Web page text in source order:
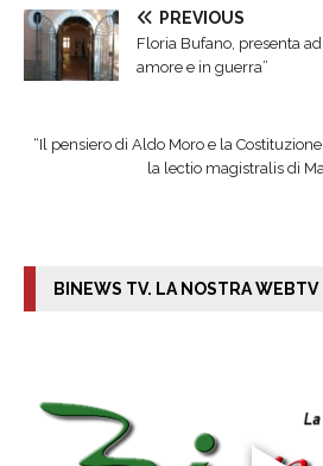
PREVIOUS
Floria Bufano, presenta
amore e in guerra”
“Il pensiero di Aldo Moro e la
la lectio magistralis di
BINEWS TV. LA NOSTRA WEBTV
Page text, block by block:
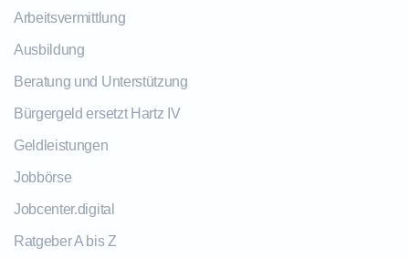
Arbeitsvermittlung
Ausbildung
Beratung und Unterstützung
Bürgergeld ersetzt Hartz IV
Geldleistungen
Jobbörse
Jobcenter.digital
Ratgeber A bis Z
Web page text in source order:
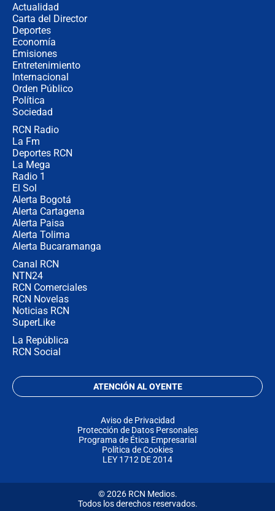
Actualidad
Carta del Director
Deportes
Economía
Emisiones
Entretenimiento
Internacional
Orden Público
Política
Sociedad
RCN Radio
La Fm
Deportes RCN
La Mega
Radio 1
El Sol
Alerta Bogotá
Alerta Cartagena
Alerta Paisa
Alerta Tolima
Alerta Bucaramanga
Canal RCN
NTN24
RCN Comerciales
RCN Novelas
Noticias RCN
SuperLike
La República
RCN Social
ATENCIÓN AL OYENTE
Aviso de Privacidad
Protección de Datos Personales
Programa de Ética Empresarial
Política de Cookies
LEY 1712 DE 2014
© 2026 RCN Medios.
Todos los derechos reservados.
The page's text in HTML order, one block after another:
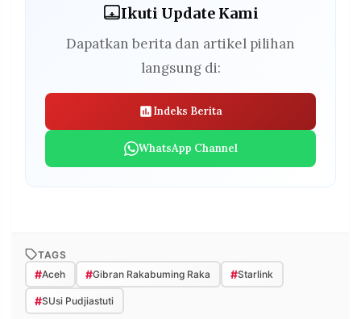
Ikuti Update Kami
Dapatkan berita dan artikel pilihan
langsung di:
Indeks Berita
WhatsApp Channel
TAGS
#Aceh #Gibran Rakabuming Raka #Starlink
#SUsi Pudjiastuti
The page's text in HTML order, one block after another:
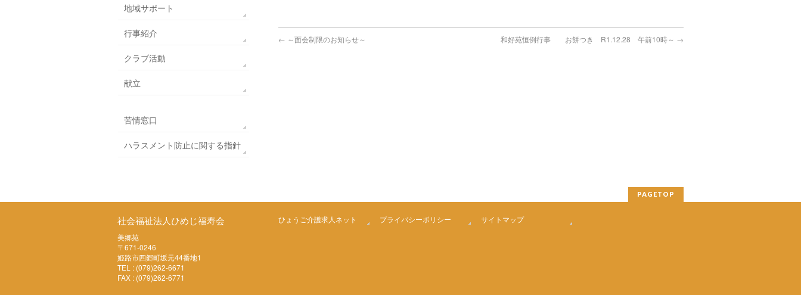
← ～面会制限のお知らせ～ 和好苑恒例行事 お餅つき R1.12.28 午前10時～ →
地域サポート
行事紹介
クラブ活動
献立
苦情窓口
ハラスメント防止に関する指針
PAGETOP
社会福祉法人ひめじ福寿会
美郷苑
〒671-0246
姫路市四郷町坂元44番地1
TEL : (079)262-6671
FAX : (079)262-6771
ひょうご介護求人ネット プライバシーポリシー サイトマップ
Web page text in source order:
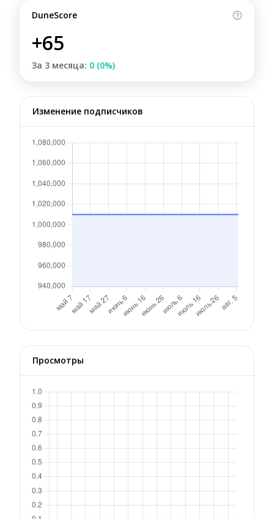
DuneScore
+65
За 3 месяца: 0 (0%)
Изменение подписчиков
Просмотры
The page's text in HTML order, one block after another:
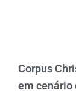
Corpus
em cenário
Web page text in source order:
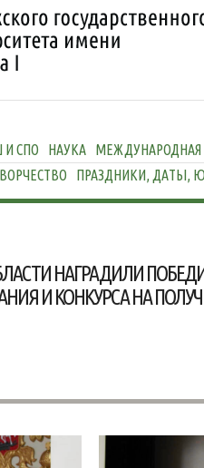
И СПО НАУКА МЕЖДУНАРОДНАЯ
ПРАЗДНИКИ, ДАТЫ,
НАГРАДИЛИ
И КОНКУРСА НА
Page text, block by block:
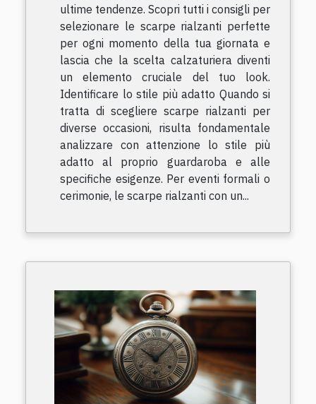
ultime tendenze. Scopri tutti i consigli per
selezionare le scarpe rialzanti perfette
per ogni momento della tua giornata e
lascia che la scelta calzaturiera diventi
un elemento cruciale del tuo look.
Identificare lo stile più adatto Quando si
tratta di scegliere scarpe rialzanti per
diverse occasioni, risulta fondamentale
analizzare con attenzione lo stile più
adatto al proprio guardaroba e alle
specifiche esigenze. Per eventi formali o
cerimonie, le scarpe rialzanti con un...
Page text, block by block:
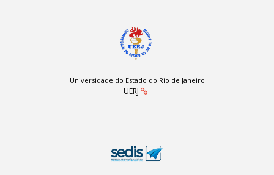
Universidade do Estado do Rio de Janeiro
UERJ
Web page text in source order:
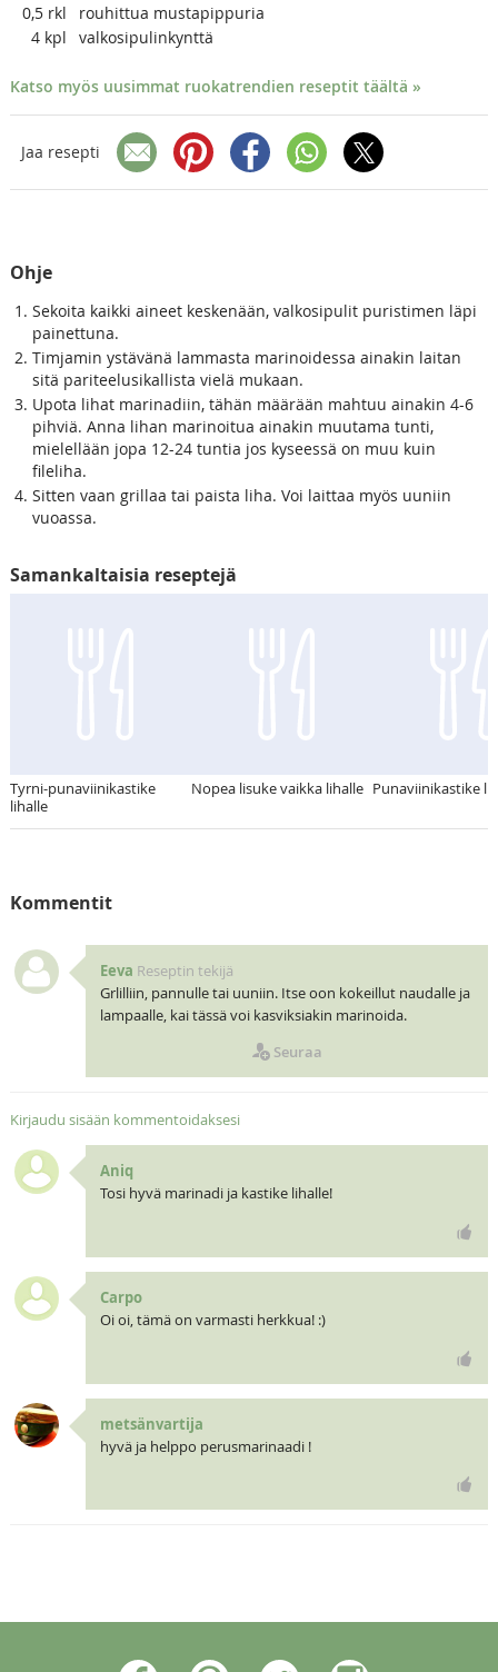
0,5 rkl
rouhittua mustapippuria
4 kpl valkosipulinkynttä
Katso myös uusimmat ruokatrendien reseptit täältä »
Jaa resepti
Ohje
Sekoita kaikki aineet keskenään, valkosipulit puristimen läpi
painettuna.
Timjamin ystävänä lammasta marinoidessa ainakin laitan
sitä pariteelusikallista vielä mukaan.
Upota lihat marinadiin, tähän määrään mahtuu ainakin 4-6
pihviä. Anna lihan marinoitua ainakin muutama tunti,
mielellään jopa 12-24 tuntia jos kyseessä on muu kuin
fileliha.
Sitten vaan grillaa tai paista liha. Voi laittaa myös uuniin
vuoassa.
Samankaltaisia reseptejä
Tyrni-punaviinikastike
lihalle
Nopea lisuke vaikka lihalle Punaviinikastike
Kommentit
Eeva Reseptin tekijä
Grlilliin, pannulle tai uuniin. Itse oon kokeillut naudalle ja
lampaalle, kai tässä voi kasviksiakin marinoida.
Seuraa
Kirjaudu sisään kommentoidaksesi
Aniq
Tosi hyvä marinadi ja kastike lihalle!
Carpo
Oi oi, tämä on varmasti herkkua! :)
metsänvartija
hyvä ja helppo perusmarinaadi !
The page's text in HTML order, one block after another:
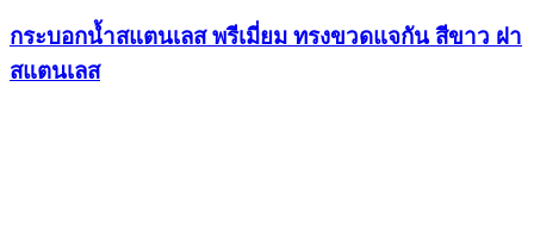
กระบอกน้ำสแตนเลส พรีเมี่ยม ทรงขวดแจกัน สีขาว ฝา
สแตนเลส
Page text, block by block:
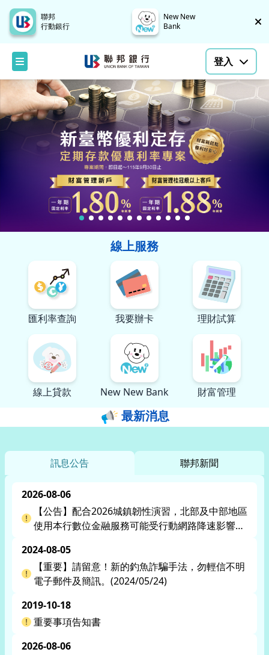
聯邦
行動銀行
New New
Bank
登入
線上服務
匯利率查詢 我要辦卡 理財試算
線上貸款 New New Bank 財富管理
最新消息
訊息公告 聯邦新聞
2026-08-06
【公告】配合2026城鎮韌性演習，北部及中部地區
使用本行數位金融服務可能受行動網路降速影響，
2024-08-05
【重要】請留意！新的釣魚詐騙手法，勿輕信不明
電子郵件及簡訊。(2024/05/24)
2019-10-18
重要事項告知書
2026-08-06
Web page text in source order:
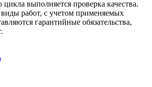
выполняется проверка качества.
работ, с учетом применяемых
гарантийные обязательства,
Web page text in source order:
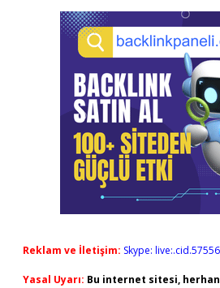
Reklam ve İletişim: Skype:
Yasal Uyarı: Bu internet sitesi,
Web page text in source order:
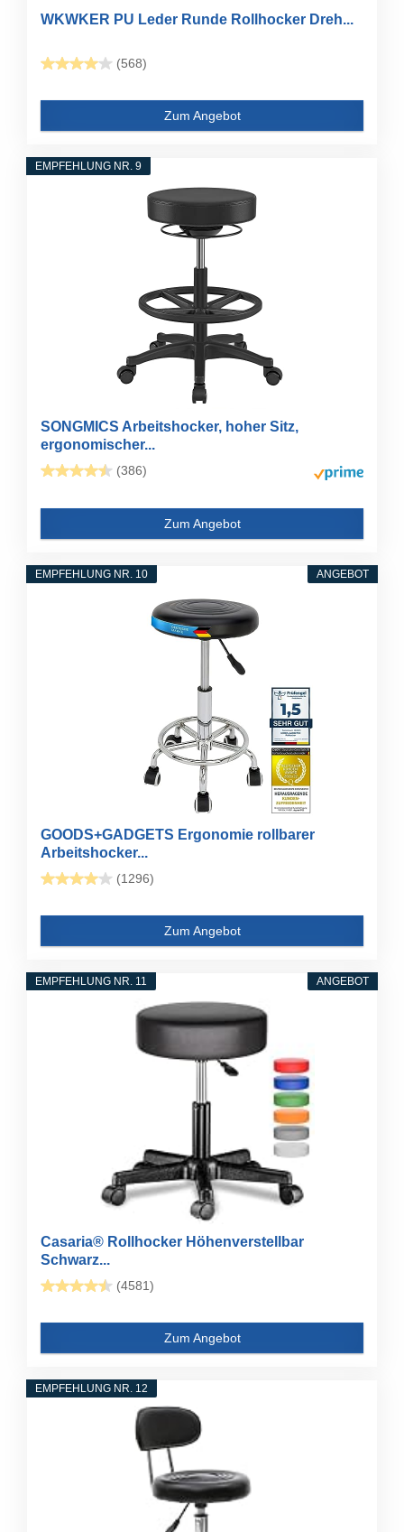
WKWKER PU Leder Runde Rollhocker Dreh...
(568)
Zum Angebot
EMPFEHLUNG NR. 9
SONGMICS Arbeitshocker, hoher Sitz,
ergonomischer...
(386)
Zum Angebot
ANGEBOT
EMPFEHLUNG NR. 10
GOODS+GADGETS Ergonomie rollbarer
Arbeitshocker...
(1296)
Zum Angebot
ANGEBOT
EMPFEHLUNG NR. 11
Casaria® Rollhocker Höhenverstellbar
Schwarz...
(4581)
Zum Angebot
EMPFEHLUNG NR. 12
-------------------------
* _What the exercise asks_
With the pictures left out, return the listing above exactly as it stands.

* _Exercise response_
Web page text in source order:
PREVIOUS
Floria Bufano, presenta
amore e in guerra”
“Il pensiero di Aldo Moro e la
la lectio magistralis di
BINEWS TV. LA NOSTRA WEBTV
Page text, block by block:
Arbeitsvermittlung
Ausbildung
Beratung und Unterstützung
Bürgergeld ersetzt Hartz IV
Geldleistungen
Jobbörse
Jobcenter.digital
Ratgeber A bis Z
Web page text in source order:
Actualidad
Carta del Director
Deportes
Economía
Emisiones
Entretenimiento
Internacional
Orden Público
Política
Sociedad
RCN Radio
La Fm
Deportes RCN
La Mega
Radio 1
El Sol
Alerta Bogotá
Alerta Cartagena
Alerta Paisa
Alerta Tolima
Alerta Bucaramanga
Canal RCN
NTN24
RCN Comerciales
RCN Novelas
Noticias RCN
SuperLike
La República
RCN Social
ATENCIÓN AL OYENTE
Aviso de Privacidad
Protección de Datos Personales
Programa de Ética Empresarial
Política de Cookies
LEY 1712 DE 2014
© 2026 RCN Medios.
Todos los derechos reservados.
The page's text in HTML order, one block after another:
Ikuti Update Kami
Dapatkan berita dan artikel pilihan
langsung di:
Indeks Berita
WhatsApp Channel
TAGS
#Aceh #Gibran Rakabuming Raka #Starlink
#SUsi Pudjiastuti
The page's text in HTML order, one block after another:
← ～面会制限のお知らせ～ 和好苑恒例行事 お餅つき R1.12.28 午前10時～ →
地域サポート
行事紹介
クラブ活動
献立
苦情窓口
ハラスメント防止に関する指針
PAGETOP
社会福祉法人ひめじ福寿会
美郷苑
〒671-0246
姫路市四郷町坂元44番地1
TEL : (079)262-6671
FAX : (079)262-6771
ひょうご介護求人ネット プライバシーポリシー サイトマップ
Web page text in source order:
DuneScore
+65
За 3 месяца: 0 (0%)
Изменение подписчиков
Просмотры
The page's text in HTML order, one block after another:
Corpus
em cenário
Web page text in source order:
И СПО НАУКА МЕЖДУНАРОДНАЯ
ПРАЗДНИКИ, ДАТЫ,
НАГРАДИЛИ
И КОНКУРСА НА
Page text, block by block:
ultime tendenze. Scopri tutti i consigli per
selezionare le scarpe rialzanti perfette
per ogni momento della tua giornata e
lascia che la scelta calzaturiera diventi
un elemento cruciale del tuo look.
Identificare lo stile più adatto Quando si
tratta di scegliere scarpe rialzanti per
diverse occasioni, risulta fondamentale
analizzare con attenzione lo stile più
adatto al proprio guardaroba e alle
specifiche esigenze. Per eventi formali o
cerimonie, le scarpe rialzanti con un...
Page text, block by block:
Universidade do Estado do Rio de Janeiro
UERJ
Web page text in source order:
0,5 rkl
rouhittua mustapippuria
4 kpl valkosipulinkynttä
Katso myös uusimmat ruokatrendien reseptit täältä »
Jaa resepti
Ohje
Sekoita kaikki aineet keskenään, valkosipulit puristimen läpi
painettuna.
Timjamin ystävänä lammasta marinoidessa ainakin laitan
sitä pariteelusikallista vielä mukaan.
Upota lihat marinadiin, tähän määrään mahtuu ainakin 4-6
pihviä. Anna lihan marinoitua ainakin muutama tunti,
mielellään jopa 12-24 tuntia jos kyseessä on muu kuin
fileliha.
Sitten vaan grillaa tai paista liha. Voi laittaa myös uuniin
vuoassa.
Samankaltaisia reseptejä
Tyrni-punaviinikastike
lihalle
Nopea lisuke vaikka lihalle Punaviinikastike
Kommentit
Eeva Reseptin tekijä
Grlilliin, pannulle tai uuniin. Itse oon kokeillut naudalle ja
lampaalle, kai tässä voi kasviksiakin marinoida.
Seuraa
Kirjaudu sisään kommentoidaksesi
Aniq
Tosi hyvä marinadi ja kastike lihalle!
Carpo
Oi oi, tämä on varmasti herkkua! :)
metsänvartija
hyvä ja helppo perusmarinaadi !
The page's text in HTML order, one block after another:
กระบอกน้ำสแตนเลส พรีเมี่ยม ทรงขวดแจกัน สีขาว ฝา
สแตนเลส
Page text, block by block:
聯邦
行動銀行
New New
Bank
登入
線上服務
匯利率查詢 我要辦卡 理財試算
線上貸款 New New Bank 財富管理
最新消息
訊息公告 聯邦新聞
2026-08-06
【公告】配合2026城鎮韌性演習，北部及中部地區
使用本行數位金融服務可能受行動網路降速影響，
2024-08-05
【重要】請留意！新的釣魚詐騙手法，勿輕信不明
電子郵件及簡訊。(2024/05/24)
2019-10-18
重要事項告知書
2026-08-06
Web page text in source order:
выполняется проверка качества.
работ, с учетом применяемых
гарантийные обязательства,
Web page text in source order:
Reklam ve İletişim: Skype:
Yasal Uyarı: Bu internet sitesi,
Web page text in source order:
WKWKER PU Leder Runde Rollhocker Dreh...
(568)
Zum Angebot
EMPFEHLUNG NR. 9
SONGMICS Arbeitshocker, hoher Sitz,
ergonomischer...
(386)
Zum Angebot
ANGEBOT
EMPFEHLUNG NR. 10
GOODS+GADGETS Ergonomie rollbarer
Arbeitshocker...
(1296)
Zum Angebot
ANGEBOT
EMPFEHLUNG NR. 11
Casaria® Rollhocker Höhenverstellbar
Schwarz...
(4581)
Zum Angebot
EMPFEHLUNG NR. 12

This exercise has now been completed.